In this study, we set out to confirm our hypothesis that clinical exposure to plastic surgery in the postgraduate year 1 year provides measurable benefits in line with the institutional curriculum. The standardized exam we administered confirms this. The skills we tested align with the trainee goals and objectives. They include understanding chronic and surgical wound assessment and wound care. This is a skill for all physicians and easily transferable to many clinical settings including hospital acquired conditions such as pressure injuries. This is encompassed in the concepts of system-based practice and patient safety, which are part of the Accreditation Council for Graduate Medical Education outlined milestone assessments.14 Other concepts include soft tissue management for trauma patients and in the operating room. These skills also overlap with trainees’ milestones in surgery, podiatry and dermatology.15 There are questions about the management of fractures in the hand and face, which are particularly relevant for orthopedic and otorhinolaryngology residents. These topics overlap with many disciplines and are necessary for triaging care and disposition of patients presenting for emergent and urgent care.
It is noteworthy that the scheduling of the plastic surgery rotation did not impact score or score differential. Comparing first quarter and fourth quarter test takers did not show a statistically significant difference. The impact of the rotation was the same regardless. The fourth quarter test takers have taken care of plastic surgery patients on cross coverage nights, interacted with plastic surgery fellows and staff, attended relevant requisite didactics and presumably studied for the in-service training examination conducted in January of each year. Apparently, none of these factors made as significant of an impact as the 1-month rotation.
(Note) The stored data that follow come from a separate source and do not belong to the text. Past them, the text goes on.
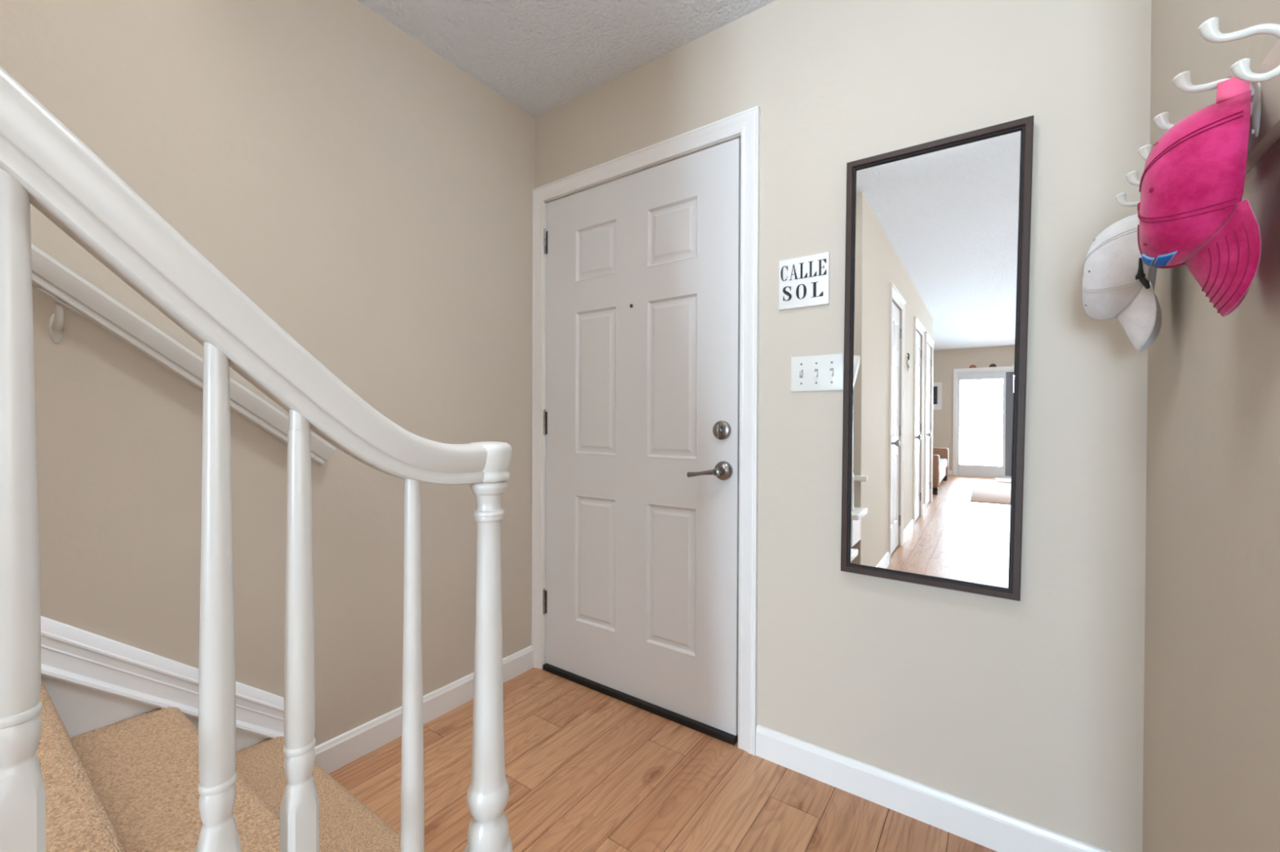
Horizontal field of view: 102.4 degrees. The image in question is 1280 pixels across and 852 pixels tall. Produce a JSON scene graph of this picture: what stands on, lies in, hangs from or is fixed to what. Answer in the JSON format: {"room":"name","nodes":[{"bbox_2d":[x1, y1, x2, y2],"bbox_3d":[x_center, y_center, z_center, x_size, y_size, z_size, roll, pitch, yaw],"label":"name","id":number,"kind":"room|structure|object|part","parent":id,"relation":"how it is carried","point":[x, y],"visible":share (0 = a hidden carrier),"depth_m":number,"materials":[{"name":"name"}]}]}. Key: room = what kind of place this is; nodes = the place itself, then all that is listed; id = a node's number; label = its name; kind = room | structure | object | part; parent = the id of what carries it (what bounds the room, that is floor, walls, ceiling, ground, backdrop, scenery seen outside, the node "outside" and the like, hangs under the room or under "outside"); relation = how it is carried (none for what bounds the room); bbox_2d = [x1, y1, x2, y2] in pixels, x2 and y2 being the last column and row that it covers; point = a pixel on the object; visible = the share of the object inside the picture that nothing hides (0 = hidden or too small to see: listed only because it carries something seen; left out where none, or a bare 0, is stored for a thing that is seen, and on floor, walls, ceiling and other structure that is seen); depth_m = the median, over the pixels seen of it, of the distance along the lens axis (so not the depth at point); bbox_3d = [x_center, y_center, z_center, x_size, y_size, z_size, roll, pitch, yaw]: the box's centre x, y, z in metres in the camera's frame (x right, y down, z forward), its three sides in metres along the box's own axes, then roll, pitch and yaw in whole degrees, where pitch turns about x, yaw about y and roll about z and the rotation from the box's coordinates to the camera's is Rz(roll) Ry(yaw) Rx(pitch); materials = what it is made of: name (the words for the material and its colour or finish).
{"room":"entrance hall","nodes":[
{"label":"entrance hall","id":0,"kind":"room"},
{"bbox_2d":[0,0,535,746],"bbox_3d":[-3.435,-1.384,-1.810,0.120,4.950,10.120,1,1,35],"label":"wall","id":1,"kind":"structure","parent":0,"point":[371,195],"depth_m":1.52,"materials":[{"name":"beige paint"}]},
{"bbox_2d":[40,675,268,751],"bbox_3d":[-1.894,-0.252,0.269,0.012,2.664,3.045,1,1,35],"label":"trim","id":2,"kind":"structure","parent":1,"relation":"attached to","point":[81,710],"depth_m":1.18,"materials":[{"name":"white paint"}]},
{"bbox_2d":[40,615,284,738],"bbox_3d":[-1.888,-0.370,0.264,0.026,2.627,3.045,1,1,35],"label":"trim","id":3,"kind":"structure","parent":1,"relation":"attached to","point":[69,654],"depth_m":1.23,"materials":[{"name":"white paint"}]},
{"bbox_2d":[31,244,336,465],"bbox_3d":[-1.724,-0.917,0.444,0.077,2.076,2.732,1,1,35],"label":"wall handrail","id":4,"kind":"object","parent":1,"relation":"attached to","point":[51,278],"visible":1,"depth_m":1.19,"materials":[{"name":"grey paint"}]},
{"bbox_2d":[314,645,533,773],"bbox_3d":[-0.743,1.025,1.912,0.014,0.096,0.952,1,1,35],"label":"baseboard","id":5,"kind":"structure","parent":1,"relation":"attached to","point":[343,749],"depth_m":1.76,"materials":[{"name":"white paint"}]},
{"bbox_2d":[355,0,776,117],"bbox_3d":[-1.508,-1.395,-3.172,4.840,0.120,10.360,1,1,35],"label":"ceiling","id":6,"kind":"structure","parent":0,"point":[540,55],"depth_m":1.79,"materials":[{"name":"white paint"}]},
{"bbox_2d":[328,667,997,851],"bbox_3d":[-1.511,1.168,-3.145,4.640,0.120,10.340,1,1,35],"label":"floor","id":7,"kind":"structure","parent":0,"point":[588,770],"depth_m":1.52,"materials":[{"name":"brown wood"}]},
{"bbox_2d":[35,680,400,851],"bbox_3d":[-1.466,-0.153,-0.067,1.073,2.476,3.048,1,1,35],"label":"staircase","id":8,"kind":"structure","parent":7,"relation":"on","point":[131,784],"depth_m":0.99,"materials":[{"name":"beige carpet"}]},
{"bbox_2d":[0,66,512,851],"bbox_3d":[-0.424,0.250,0.595,0.078,1.286,0.688,1,1,35],"label":"balustrade","id":9,"kind":"object","parent":8,"relation":"on","point":[44,165],"visible":1,"depth_m":0.54,"materials":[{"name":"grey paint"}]},
{"bbox_3d":[-0.435,-0.151,0.575,0.054,0.484,0.647,0,1,35],"label":"handrail","id":10,"kind":"part","parent":9,"relation":"part of","materials":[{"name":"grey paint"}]},
{"bbox_3d":[-0.249,0.490,0.846,0.078,0.800,0.078,0,1,35],"label":"newel post","id":11,"kind":"part","parent":9,"relation":"part of","materials":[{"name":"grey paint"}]},
{"bbox_2d":[535,0,1151,851],"bbox_3d":[0.371,-0.143,1.776,2.213,2.443,0.120,1,1,35],"label":"wall","id":12,"kind":"structure","parent":0,"point":[1030,709],"depth_m":1.37,"materials":[{"name":"beige paint"}]},
{"bbox_2d":[542,137,740,745],"bbox_3d":[-0.046,0.049,1.997,0.930,2.050,0.118,1,1,35],"label":"door","id":13,"kind":"structure","parent":12,"relation":"in","point":[642,415],"depth_m":1.96,"materials":[{"name":"white paint"}]},
{"bbox_3d":[0.222,0.160,1.762,0.124,0.039,0.043,0,1,35],"label":"lever","id":14,"kind":"part","parent":13,"relation":"part of","materials":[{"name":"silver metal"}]},
{"bbox_2d":[531,106,759,755],"bbox_3d":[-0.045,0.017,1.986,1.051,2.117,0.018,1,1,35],"label":"trim","id":15,"kind":"structure","parent":12,"relation":"attached to","point":[746,123],"depth_m":1.71,"materials":[{"name":"white paint"}]},
{"bbox_2d":[778,252,829,310],"bbox_3d":[0.507,-0.447,1.597,0.155,0.156,0.011,1,1,35],"label":"street sign","id":16,"kind":"object","parent":12,"relation":"attached to","point":[804,281],"visible":1,"depth_m":1.59,"materials":[{"name":"white"}]},
{"bbox_2d":[791,353,844,391],"bbox_3d":[0.538,-0.162,1.574,0.160,0.110,0.016,1,1,35],"label":"switch plate","id":17,"kind":"object","parent":12,"relation":"attached to","point":[816,372],"visible":0.98,"depth_m":1.57,"materials":[{"name":"white plastic"}]},
{"bbox_2d":[755,724,1111,851],"bbox_3d":[0.752,1.034,1.430,0.905,0.096,0.014,1,1,35],"label":"baseboard","id":18,"kind":"structure","parent":12,"relation":"attached to","point":[997,831],"depth_m":1.42,"materials":[{"name":"white paint"}]},
{"bbox_2d":[840,115,1034,601],"bbox_3d":[0.779,-0.166,1.391,0.443,1.194,0.031,0,1,35],"label":"wall mirror","id":19,"kind":"object","parent":12,"relation":"attached to","point":[937,260],"visible":1,"depth_m":1.38,"materials":[{"name":"clear mirror"}]},
{"bbox_2d":[1142,0,1279,851],"bbox_3d":[0.859,-0.133,0.654,0.120,2.443,1.150,1,1,35],"label":"wall","id":20,"kind":"structure","parent":0,"point":[1211,772],"depth_m":0.79,"materials":[{"name":"beige paint"}]},
{"bbox_2d":[1115,17,1279,207],"bbox_3d":[0.796,-0.392,0.745,0.090,0.109,0.730,1,1,35],"label":"coat rack","id":21,"kind":"object","parent":20,"relation":"attached to","point":[1264,118],"visible":0.38,"depth_m":0.60,"materials":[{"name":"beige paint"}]},
{"bbox_2d":[1081,213,1161,352],"bbox_3d":[0.932,-0.287,1.000,0.165,0.292,0.112,0,1,-42],"label":"baseball cap","id":22,"kind":"object","parent":21,"relation":"hanging from","point":[1116,283],"visible":0.93,"depth_m":0.96,"materials":[{"name":"grey fabric"}]},
{"bbox_2d":[1137,76,1261,316],"bbox_3d":[0.706,-0.283,0.657,0.152,0.293,0.104,0,1,-43],"label":"baseball cap","id":23,"kind":"object","parent":21,"relation":"hanging from","point":[1192,213],"visible":1,"depth_m":0.61,"materials":[{"name":"pink fabric"}]},
{"bbox_3d":[0.704,-0.300,0.658,0.152,0.184,0.095,0,1,-43],"label":"crown","id":24,"kind":"part","parent":23,"relation":"part of","materials":[{"name":"pink fabric"}]},
{"bbox_3d":[0.826,-0.384,0.725,0.018,0.092,0.730,0,1,35],"label":"rail","id":25,"kind":"part","parent":21,"relation":"part of","materials":[{"name":"beige paint"}]}
]}
Our study has several limitations. While the 20 items were designed to be representative of the rotation curriculum, having a greater number of questions could have allowed for more detailed assessments of learning and potential areas where we can improve the education provided. Our assessment of resident learning is limited by relatively short-term follow-up, so we cannot comment on long-term retention of knowledge. Only 60% of tests administered during the study interval met inclusion criteria. Although the study design was prospective, there may be unintended selection bias.
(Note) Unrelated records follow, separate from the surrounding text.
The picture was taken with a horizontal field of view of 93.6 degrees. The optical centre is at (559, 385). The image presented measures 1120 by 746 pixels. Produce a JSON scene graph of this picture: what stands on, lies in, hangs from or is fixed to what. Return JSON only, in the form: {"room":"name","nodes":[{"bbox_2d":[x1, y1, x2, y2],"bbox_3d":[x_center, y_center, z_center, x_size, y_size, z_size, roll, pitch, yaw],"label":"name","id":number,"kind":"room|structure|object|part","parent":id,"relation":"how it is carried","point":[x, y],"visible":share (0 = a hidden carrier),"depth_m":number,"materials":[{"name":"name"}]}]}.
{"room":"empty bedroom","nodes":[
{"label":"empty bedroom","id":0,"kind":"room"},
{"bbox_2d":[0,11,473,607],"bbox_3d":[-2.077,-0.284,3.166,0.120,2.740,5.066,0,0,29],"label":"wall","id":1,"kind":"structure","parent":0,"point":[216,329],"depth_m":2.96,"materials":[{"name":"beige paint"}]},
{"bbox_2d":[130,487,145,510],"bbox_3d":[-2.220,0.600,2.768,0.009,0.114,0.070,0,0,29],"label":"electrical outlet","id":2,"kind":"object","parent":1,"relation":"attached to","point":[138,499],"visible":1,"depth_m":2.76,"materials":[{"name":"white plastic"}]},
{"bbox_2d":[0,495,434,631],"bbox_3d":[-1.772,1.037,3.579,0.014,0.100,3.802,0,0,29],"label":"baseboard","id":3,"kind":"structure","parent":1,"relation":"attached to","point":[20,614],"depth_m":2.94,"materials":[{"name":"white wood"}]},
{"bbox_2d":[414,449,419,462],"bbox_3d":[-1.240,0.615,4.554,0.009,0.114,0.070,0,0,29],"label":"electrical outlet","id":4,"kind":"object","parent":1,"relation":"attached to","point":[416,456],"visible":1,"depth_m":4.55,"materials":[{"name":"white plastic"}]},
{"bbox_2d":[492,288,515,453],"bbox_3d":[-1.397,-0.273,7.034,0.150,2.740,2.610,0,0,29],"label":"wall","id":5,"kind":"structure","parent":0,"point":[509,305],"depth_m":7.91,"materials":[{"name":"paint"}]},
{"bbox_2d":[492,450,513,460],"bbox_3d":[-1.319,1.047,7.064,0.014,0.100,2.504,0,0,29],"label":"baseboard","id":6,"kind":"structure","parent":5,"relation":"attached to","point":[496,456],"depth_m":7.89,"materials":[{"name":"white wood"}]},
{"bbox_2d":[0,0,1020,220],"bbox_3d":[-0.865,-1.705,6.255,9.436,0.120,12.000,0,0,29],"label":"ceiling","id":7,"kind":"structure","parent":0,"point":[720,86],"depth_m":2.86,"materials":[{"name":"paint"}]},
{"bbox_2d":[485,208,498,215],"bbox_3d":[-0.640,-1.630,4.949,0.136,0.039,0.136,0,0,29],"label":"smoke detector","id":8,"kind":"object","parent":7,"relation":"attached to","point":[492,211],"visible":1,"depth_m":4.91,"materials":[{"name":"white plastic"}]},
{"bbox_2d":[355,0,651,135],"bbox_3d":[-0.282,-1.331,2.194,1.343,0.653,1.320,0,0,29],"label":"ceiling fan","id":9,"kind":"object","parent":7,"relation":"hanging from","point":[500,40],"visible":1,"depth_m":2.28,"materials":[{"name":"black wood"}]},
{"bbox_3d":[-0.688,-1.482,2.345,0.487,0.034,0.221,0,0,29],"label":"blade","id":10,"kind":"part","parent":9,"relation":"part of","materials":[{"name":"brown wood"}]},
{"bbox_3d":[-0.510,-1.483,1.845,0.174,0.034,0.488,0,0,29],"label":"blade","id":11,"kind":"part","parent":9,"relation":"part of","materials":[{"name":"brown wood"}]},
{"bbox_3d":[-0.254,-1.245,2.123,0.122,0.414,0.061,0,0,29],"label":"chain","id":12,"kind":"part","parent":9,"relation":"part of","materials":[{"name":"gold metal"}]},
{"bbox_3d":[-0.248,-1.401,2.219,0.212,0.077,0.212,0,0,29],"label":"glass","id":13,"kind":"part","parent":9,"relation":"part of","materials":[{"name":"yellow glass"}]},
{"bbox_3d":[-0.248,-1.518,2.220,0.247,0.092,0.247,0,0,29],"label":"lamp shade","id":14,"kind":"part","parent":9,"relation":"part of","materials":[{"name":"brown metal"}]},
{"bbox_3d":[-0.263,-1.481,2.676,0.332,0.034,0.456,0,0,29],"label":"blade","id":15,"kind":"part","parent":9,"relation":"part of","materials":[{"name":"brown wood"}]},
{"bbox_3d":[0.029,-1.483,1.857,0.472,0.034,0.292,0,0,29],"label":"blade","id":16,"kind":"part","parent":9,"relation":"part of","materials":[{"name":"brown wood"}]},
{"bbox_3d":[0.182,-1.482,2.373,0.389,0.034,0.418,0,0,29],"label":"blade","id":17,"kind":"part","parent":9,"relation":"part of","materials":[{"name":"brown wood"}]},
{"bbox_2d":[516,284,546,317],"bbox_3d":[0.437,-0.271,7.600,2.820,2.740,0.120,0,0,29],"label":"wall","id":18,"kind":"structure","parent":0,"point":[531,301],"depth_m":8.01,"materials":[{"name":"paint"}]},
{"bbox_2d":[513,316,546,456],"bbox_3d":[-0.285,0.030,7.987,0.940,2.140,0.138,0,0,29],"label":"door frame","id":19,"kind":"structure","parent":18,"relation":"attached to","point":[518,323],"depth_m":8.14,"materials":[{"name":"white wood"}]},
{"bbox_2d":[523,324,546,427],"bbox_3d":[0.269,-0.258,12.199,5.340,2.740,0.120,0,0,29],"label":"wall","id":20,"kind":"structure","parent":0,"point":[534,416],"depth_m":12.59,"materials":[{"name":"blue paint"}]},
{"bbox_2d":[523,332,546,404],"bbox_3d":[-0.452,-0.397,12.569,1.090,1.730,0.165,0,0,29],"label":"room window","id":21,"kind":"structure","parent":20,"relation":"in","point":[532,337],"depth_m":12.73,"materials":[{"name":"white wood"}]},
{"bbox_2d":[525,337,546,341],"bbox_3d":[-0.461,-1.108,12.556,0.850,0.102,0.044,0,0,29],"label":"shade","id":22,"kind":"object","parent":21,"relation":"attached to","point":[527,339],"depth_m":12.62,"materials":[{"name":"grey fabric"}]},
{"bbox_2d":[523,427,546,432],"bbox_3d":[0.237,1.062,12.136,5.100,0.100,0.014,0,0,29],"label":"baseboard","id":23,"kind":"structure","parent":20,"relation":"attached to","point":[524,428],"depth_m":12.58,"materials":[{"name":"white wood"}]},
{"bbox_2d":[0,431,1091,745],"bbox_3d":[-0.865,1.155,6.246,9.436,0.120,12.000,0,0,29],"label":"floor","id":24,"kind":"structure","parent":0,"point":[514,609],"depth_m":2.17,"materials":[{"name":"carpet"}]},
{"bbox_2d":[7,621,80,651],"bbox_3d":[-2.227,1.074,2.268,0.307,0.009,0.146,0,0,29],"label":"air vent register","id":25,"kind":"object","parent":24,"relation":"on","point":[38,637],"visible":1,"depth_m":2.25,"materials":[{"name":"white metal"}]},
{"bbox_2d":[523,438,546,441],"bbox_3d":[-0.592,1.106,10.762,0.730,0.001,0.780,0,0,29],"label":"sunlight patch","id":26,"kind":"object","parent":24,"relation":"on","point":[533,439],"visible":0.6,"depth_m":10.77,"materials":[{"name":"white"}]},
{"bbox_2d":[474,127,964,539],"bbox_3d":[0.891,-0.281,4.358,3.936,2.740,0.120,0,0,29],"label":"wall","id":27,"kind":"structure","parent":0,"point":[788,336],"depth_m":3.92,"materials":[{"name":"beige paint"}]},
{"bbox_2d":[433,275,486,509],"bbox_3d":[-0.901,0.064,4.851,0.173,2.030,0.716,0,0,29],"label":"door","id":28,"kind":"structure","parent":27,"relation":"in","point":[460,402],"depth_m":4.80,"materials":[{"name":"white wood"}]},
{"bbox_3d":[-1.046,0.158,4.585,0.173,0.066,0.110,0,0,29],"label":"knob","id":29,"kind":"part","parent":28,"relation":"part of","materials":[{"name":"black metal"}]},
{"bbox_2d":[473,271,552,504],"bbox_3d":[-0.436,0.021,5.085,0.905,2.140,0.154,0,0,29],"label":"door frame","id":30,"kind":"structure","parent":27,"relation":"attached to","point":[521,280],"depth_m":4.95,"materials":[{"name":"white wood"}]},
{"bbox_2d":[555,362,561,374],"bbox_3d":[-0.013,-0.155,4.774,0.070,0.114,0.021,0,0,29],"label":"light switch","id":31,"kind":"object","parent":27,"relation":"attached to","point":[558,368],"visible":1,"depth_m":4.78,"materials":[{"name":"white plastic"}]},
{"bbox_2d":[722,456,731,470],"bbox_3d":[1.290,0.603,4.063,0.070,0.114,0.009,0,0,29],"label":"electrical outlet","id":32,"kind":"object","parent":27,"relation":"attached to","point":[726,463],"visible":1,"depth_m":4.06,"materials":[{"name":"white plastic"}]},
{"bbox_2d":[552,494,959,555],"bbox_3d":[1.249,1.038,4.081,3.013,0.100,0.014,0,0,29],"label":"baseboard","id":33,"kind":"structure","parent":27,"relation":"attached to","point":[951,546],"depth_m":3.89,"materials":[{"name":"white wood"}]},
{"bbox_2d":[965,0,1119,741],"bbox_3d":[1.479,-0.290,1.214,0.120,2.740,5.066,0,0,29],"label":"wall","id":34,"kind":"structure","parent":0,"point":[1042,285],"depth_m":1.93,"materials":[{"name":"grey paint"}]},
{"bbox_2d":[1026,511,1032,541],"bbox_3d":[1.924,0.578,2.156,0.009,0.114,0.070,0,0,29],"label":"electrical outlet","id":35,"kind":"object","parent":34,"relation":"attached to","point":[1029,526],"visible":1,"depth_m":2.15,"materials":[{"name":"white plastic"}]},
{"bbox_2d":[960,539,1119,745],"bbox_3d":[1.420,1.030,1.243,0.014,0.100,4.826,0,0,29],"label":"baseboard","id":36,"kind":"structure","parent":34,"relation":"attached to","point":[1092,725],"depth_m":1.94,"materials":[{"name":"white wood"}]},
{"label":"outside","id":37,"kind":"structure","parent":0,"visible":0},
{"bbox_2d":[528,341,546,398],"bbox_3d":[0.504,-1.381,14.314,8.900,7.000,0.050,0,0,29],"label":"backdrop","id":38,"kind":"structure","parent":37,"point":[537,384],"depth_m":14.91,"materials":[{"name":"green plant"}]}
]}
This work is important in demonstrating a method for evaluating the education provided to trainees on a surgical rotation. Plastic surgery is a unique field as its scope often overlaps other specialties. By providing trainees with another specialty’s perspective on a condition that also falls in their primary specialty’s domain, we can help establish a broad-based, academically well-rounded management approach and facilitate knowledge sharing among specialties.
Conclusions
We have developed a questionnaire that had a twofold benefit. It allows us to confirm that trainee experience is aligned with our agreed upon curriculum, and it also reinforces to us and the medical education community the importance of real exposure and education in plastic surgery. Further work is needed to build these principles for other surgery and nonsurgical rotators.
Data Sharing Statement
The datasets generated during and/or analyzed during the current study are available from the corresponding author on reasonable request.
Ethics Approval
This is an observational study. The Henry Ford Hospital Research Ethics Committee has confirmed that no ethical approval is required.
Consent to Participate
Informed consent was obtained from all individual participants included in the study.
Author Contributions
All authors made a significant contribution to the work reported, whether that is in the conception, study design, execution, acquisition of data, analysis and interpretation, or in all these areas; took part in drafting, revising or critically reviewing the article; gave final approval of the version to be published; have agreed on the journal to which the article has been submitted; and agree to be accountable for all aspects of the work.
Funding
No funding was received to assist with the preparation of this manuscript.
Disclosure
The authors have no relevant financial or non-financial interests to declare for this work.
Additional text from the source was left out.